• Stored dataset items:
++++++

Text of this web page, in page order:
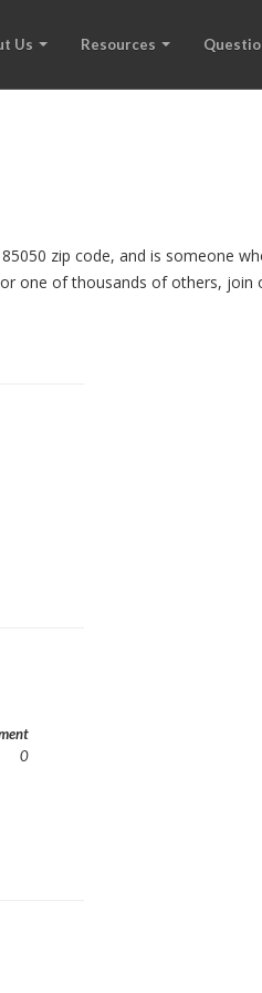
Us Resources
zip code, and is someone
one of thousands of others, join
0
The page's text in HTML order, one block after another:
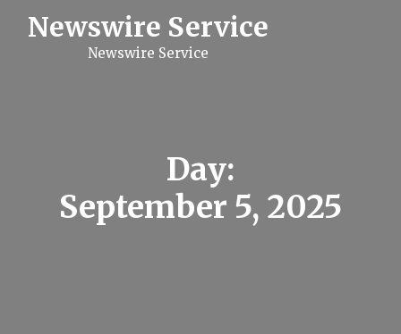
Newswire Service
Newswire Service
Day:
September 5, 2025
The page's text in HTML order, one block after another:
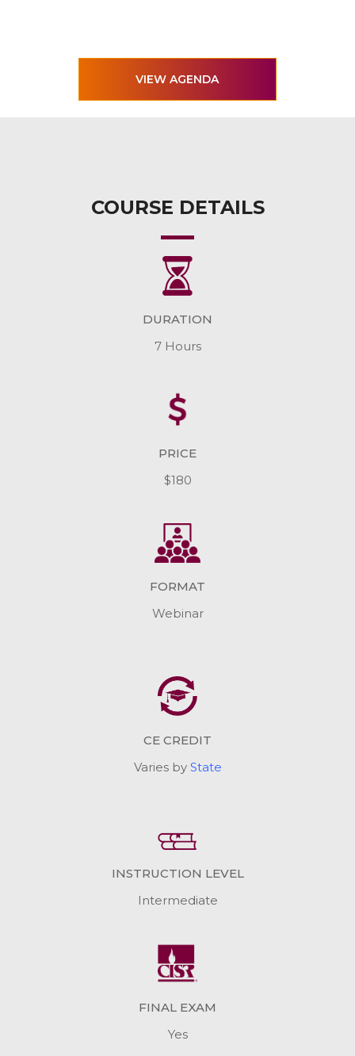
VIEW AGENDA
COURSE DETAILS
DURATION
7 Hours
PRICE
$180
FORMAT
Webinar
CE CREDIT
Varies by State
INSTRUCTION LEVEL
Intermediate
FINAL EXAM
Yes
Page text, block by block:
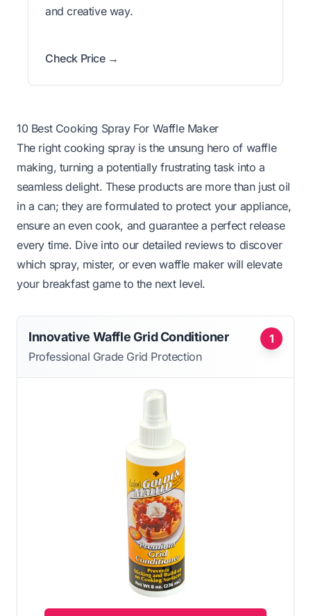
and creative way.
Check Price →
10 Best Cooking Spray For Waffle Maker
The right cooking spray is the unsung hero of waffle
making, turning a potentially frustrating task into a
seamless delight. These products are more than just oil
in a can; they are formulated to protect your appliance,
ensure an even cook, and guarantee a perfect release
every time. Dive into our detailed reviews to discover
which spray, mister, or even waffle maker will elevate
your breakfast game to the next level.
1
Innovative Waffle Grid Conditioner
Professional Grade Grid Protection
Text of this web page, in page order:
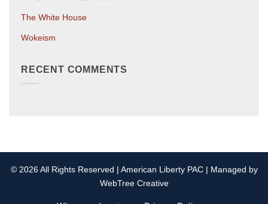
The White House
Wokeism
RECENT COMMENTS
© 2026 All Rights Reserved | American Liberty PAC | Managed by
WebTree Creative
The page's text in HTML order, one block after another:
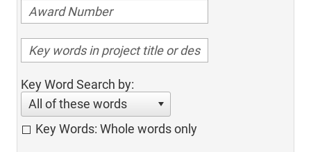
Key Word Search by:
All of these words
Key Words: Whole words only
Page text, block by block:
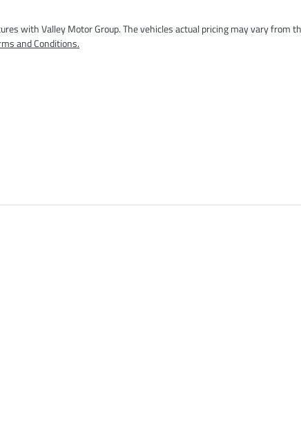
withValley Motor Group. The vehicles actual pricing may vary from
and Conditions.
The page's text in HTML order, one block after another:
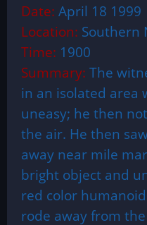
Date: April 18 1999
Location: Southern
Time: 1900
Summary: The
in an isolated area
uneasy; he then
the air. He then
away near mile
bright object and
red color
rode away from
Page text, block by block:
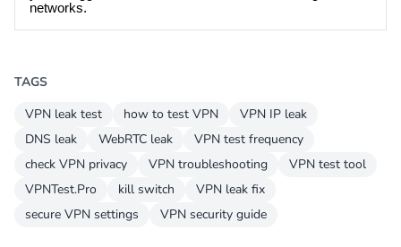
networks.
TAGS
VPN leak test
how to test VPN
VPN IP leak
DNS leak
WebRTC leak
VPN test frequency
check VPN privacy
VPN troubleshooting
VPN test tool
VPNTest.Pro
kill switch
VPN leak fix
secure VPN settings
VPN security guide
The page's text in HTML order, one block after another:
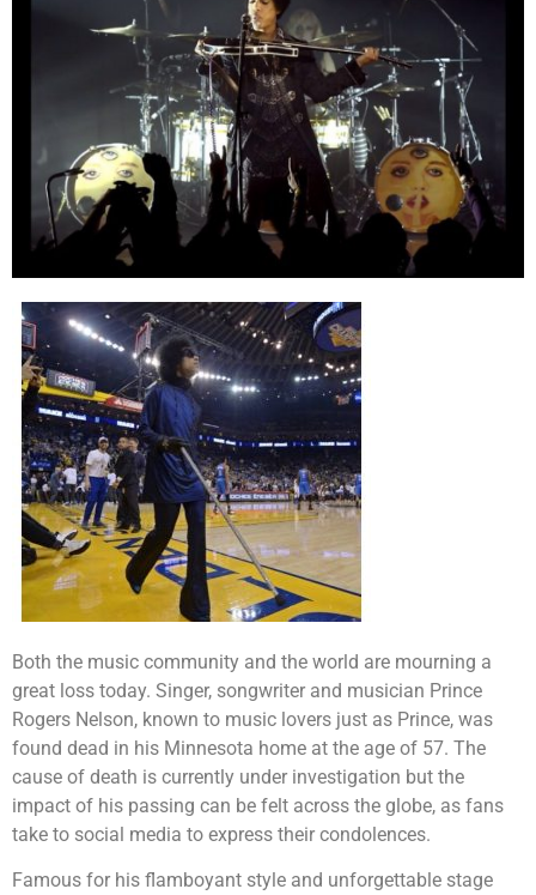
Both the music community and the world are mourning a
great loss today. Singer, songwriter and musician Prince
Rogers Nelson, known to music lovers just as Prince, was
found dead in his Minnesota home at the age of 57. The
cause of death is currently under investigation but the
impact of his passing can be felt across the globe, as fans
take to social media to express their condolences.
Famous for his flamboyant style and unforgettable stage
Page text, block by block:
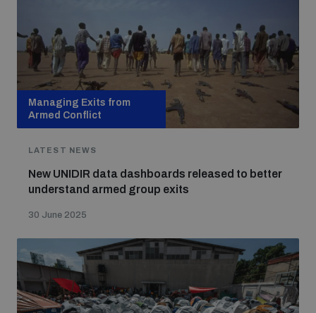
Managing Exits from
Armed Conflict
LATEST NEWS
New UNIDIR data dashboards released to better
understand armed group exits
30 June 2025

++++++

• Your assignment: Could all the data above be given again exactly, leaving out its images?

• Result:
Text of this web page, in page order:
Us Resources
zip code, and is someone
one of thousands of others, join
0
The page's text in HTML order, one block after another:
Newswire Service
Newswire Service
Day:
September 5, 2025
The page's text in HTML order, one block after another:
VIEW AGENDA
COURSE DETAILS
DURATION
7 Hours
PRICE
$180
FORMAT
Webinar
CE CREDIT
Varies by State
INSTRUCTION LEVEL
Intermediate
FINAL EXAM
Yes
Page text, block by block:
and creative way.
Check Price →
10 Best Cooking Spray For Waffle Maker
The right cooking spray is the unsung hero of waffle
making, turning a potentially frustrating task into a
seamless delight. These products are more than just oil
in a can; they are formulated to protect your appliance,
ensure an even cook, and guarantee a perfect release
every time. Dive into our detailed reviews to discover
which spray, mister, or even waffle maker will elevate
your breakfast game to the next level.
1
Innovative Waffle Grid Conditioner
Professional Grade Grid Protection
Text of this web page, in page order:
The White House
Wokeism
RECENT COMMENTS
© 2026 All Rights Reserved | American Liberty PAC | Managed by
WebTree Creative
The page's text in HTML order, one block after another:
Key Word Search by:
All of these words
Key Words: Whole words only
Page text, block by block:
withValley Motor Group. The vehicles actual pricing may vary from
and Conditions.
The page's text in HTML order, one block after another:
Date: April 18 1999
Location: Southern
Time: 1900
Summary: The
in an isolated area
uneasy; he then
the air. He then
away near mile
bright object and
red color
rode away from
Page text, block by block:
networks.
TAGS
VPN leak test
how to test VPN
VPN IP leak
DNS leak
WebRTC leak
VPN test frequency
check VPN privacy
VPN troubleshooting
VPN test tool
VPNTest.Pro
kill switch
VPN leak fix
secure VPN settings
VPN security guide
The page's text in HTML order, one block after another:
Both the music community and the world are mourning a
great loss today. Singer, songwriter and musician Prince
Rogers Nelson, known to music lovers just as Prince, was
found dead in his Minnesota home at the age of 57. The
cause of death is currently under investigation but the
impact of his passing can be felt across the globe, as fans
take to social media to express their condolences.
Famous for his flamboyant style and unforgettable stage
Page text, block by block:
Managing Exits from
Armed Conflict
LATEST NEWS
New UNIDIR data dashboards released to better
understand armed group exits
30 June 2025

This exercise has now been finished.